Saturday 11 February 2012

Shopping and gambling, Nevada's entertainment


Saturday, February 11th, 2012

     Oh Sparks, you are becoming so predictable. Little to my surprise, I sat around all day today. This is not to say that I've done nothing, just nothing I'm getting paid for. In the end, I am taking a 34 hour reset, because I can. Even better, they are having me take an empty to Salt Lake (again) since there is all sorts of freight over there. In the industry, we call that overbooked (more loads than trucks). Yes, it has become predictable, which is good in a sense.

      Having figured that I would be down for the day, PTA of 0600 notwithstanding, I did some internet stuff in the morning, then decided to tour around the area for a bit. Honestly, there is not very much to see on this side of the highway. There is the Petro, which is where I do my web surfing, and a bunch of warehouses and heavy equipment retailers. Oh and an industrial tire dealership. All in all, not much to see. A scant mile away across the freeway, however is another story.

      I crossed the road (to get to the other side of course) with an interest in visiting an certain department store. I'm looking to buy a few supplies and such, socks and long underwear ion particular. Seeing as it is already February, the store is not carrying wool socks, nor long underwear. So I bought some soap since I used the rest in the shower this morning. Driving such a large vehicle makes days like this exceptional, in that you can actually get supplies. Sure, there are Walmarts around, but not all of them will let you park in their lots, and have anti-truck gates installed to keep big rigs out. That, and I find that I am usually working way too much to stop for a break, but that has changed for me now. I'm more into making my life a priority over the freight, while still doing the best job I can.

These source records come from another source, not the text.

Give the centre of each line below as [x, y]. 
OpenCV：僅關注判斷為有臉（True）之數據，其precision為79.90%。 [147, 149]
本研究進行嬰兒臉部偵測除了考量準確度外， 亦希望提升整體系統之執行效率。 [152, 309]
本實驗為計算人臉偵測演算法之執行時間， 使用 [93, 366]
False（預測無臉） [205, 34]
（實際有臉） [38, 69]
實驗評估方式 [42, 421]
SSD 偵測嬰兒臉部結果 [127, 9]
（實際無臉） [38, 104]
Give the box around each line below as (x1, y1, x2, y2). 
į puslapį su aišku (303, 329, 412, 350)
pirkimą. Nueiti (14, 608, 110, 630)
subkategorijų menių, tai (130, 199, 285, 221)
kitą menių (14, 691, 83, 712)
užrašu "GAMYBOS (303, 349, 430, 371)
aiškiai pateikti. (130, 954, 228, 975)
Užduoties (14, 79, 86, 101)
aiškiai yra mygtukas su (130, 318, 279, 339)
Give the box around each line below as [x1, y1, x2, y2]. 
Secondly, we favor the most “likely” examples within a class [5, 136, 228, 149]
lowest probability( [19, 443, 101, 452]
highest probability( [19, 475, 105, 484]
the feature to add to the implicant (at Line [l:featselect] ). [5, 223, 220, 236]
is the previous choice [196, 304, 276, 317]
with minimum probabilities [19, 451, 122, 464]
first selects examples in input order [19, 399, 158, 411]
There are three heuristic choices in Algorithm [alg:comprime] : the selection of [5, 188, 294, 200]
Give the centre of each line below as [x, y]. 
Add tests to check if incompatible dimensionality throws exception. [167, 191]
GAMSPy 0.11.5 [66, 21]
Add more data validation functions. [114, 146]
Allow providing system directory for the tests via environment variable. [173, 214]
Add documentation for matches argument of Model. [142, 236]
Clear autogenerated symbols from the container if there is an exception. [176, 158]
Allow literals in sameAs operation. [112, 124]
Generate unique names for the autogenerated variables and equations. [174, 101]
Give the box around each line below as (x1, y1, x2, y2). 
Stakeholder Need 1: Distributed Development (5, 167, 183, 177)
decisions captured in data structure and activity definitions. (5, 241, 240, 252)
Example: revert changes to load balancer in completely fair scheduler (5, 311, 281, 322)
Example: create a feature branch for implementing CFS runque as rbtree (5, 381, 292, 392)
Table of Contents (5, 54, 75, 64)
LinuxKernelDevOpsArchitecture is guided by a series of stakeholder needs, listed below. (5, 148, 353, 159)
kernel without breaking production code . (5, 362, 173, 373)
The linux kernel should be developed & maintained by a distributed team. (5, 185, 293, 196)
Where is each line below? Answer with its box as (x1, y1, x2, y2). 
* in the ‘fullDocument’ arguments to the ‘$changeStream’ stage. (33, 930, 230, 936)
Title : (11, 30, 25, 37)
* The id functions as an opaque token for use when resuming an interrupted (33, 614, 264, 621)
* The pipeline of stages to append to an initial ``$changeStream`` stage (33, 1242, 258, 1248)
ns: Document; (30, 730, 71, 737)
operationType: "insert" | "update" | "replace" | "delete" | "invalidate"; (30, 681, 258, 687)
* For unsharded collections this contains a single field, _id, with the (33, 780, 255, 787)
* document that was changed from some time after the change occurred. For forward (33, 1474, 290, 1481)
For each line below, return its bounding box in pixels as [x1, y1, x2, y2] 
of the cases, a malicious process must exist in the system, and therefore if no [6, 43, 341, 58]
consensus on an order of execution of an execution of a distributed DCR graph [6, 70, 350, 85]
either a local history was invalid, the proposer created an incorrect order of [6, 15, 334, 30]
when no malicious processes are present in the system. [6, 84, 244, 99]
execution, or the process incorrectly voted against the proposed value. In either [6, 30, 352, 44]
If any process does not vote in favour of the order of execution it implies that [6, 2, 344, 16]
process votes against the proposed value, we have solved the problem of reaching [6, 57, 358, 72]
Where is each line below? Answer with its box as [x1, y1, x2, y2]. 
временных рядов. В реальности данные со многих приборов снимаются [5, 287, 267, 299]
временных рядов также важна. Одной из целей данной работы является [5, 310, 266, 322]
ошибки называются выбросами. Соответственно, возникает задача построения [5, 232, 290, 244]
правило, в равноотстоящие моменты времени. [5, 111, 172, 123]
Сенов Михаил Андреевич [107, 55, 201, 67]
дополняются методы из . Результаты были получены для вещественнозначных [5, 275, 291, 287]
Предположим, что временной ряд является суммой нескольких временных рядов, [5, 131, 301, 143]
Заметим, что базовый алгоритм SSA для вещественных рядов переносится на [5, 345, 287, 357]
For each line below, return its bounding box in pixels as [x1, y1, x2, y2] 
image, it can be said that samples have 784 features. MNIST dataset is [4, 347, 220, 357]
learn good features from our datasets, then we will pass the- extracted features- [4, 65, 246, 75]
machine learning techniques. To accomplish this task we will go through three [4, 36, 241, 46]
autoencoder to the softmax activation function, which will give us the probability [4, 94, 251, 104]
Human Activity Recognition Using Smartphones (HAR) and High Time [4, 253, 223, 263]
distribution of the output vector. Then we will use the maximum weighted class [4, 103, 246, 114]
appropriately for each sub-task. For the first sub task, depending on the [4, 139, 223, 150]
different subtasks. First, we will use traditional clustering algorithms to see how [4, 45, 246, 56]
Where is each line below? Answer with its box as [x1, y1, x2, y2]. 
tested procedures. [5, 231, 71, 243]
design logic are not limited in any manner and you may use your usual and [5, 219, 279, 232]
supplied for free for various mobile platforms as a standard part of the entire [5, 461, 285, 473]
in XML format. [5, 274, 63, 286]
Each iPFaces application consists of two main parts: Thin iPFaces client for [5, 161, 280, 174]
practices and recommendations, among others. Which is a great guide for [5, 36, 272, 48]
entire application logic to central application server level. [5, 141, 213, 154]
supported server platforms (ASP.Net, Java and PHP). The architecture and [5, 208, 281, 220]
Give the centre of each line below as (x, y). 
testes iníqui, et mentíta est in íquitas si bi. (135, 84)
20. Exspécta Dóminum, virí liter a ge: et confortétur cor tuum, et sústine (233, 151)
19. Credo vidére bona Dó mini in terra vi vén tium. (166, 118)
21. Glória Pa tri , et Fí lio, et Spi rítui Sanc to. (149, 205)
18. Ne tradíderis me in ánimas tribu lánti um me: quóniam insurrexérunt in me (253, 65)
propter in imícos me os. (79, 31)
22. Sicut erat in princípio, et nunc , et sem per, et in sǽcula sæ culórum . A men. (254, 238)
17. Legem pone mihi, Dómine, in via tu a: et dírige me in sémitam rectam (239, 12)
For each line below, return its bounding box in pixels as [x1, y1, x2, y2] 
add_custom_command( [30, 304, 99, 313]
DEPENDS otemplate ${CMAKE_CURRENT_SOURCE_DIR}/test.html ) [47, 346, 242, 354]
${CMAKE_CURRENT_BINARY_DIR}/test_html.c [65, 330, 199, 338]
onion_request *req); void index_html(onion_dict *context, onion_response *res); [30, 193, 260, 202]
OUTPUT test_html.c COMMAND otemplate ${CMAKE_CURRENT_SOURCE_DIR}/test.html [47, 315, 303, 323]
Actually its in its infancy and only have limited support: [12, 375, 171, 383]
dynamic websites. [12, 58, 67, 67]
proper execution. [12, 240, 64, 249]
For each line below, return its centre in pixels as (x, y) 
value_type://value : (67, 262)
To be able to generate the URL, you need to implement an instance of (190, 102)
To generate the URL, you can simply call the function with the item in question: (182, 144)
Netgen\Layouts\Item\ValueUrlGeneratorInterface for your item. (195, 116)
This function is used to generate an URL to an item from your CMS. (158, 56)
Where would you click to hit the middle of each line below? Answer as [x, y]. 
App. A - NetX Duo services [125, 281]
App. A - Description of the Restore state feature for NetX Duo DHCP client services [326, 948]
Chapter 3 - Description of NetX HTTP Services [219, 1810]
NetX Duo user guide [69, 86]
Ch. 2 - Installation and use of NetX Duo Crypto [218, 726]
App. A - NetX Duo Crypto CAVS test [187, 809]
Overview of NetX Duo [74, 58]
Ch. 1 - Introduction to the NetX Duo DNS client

      Not too far from the Target, is an outlet mall. I enjoy visiting the “real” world of consumerism now and again. Some days I feel so out of touch with most of American society. Please note that I am not describing this as a misfortune. Indeed, it may be a blessing in many respects. Everyone looks less gritty, and more done up. In the world of trucking, people don;t shower every day, or put gobs of makeup on to look nice. Heck, just taking time to brush your hair is considered optional for some truckers. (Incidentally, this is why I prefer to keep my hair very short). People on the outside looks pretty, even the guys. What gives? Is there some contest I am missing? I'd just as soon not enter I imagine. Looks expensive and frivolous.

      I ended up coming away from the outlet mall with 2 pairs of nice wool socks for $20. SO that was cool. I spent most of my time wandering around Scheel's an outfitter's store, considering buying a pair of binoculars for whatever reason, mostly because it is sweet to have a pair. Looking at the Moon, the Pleiadies, that bird way over there, whatever. Perhaps some day. Waling out of the complex, a mixed group of younger adults walked past me, and one commented on my awesome mustache. For vanity reasons, I waxed it today and put it into a handlebar. It is so much fun to see how long it has gotten. I plan on having it photographed before I shave it off in annoyance. Yeah, the life of a trucker is simple, but we have little vanities we entitle ourselves to now and then.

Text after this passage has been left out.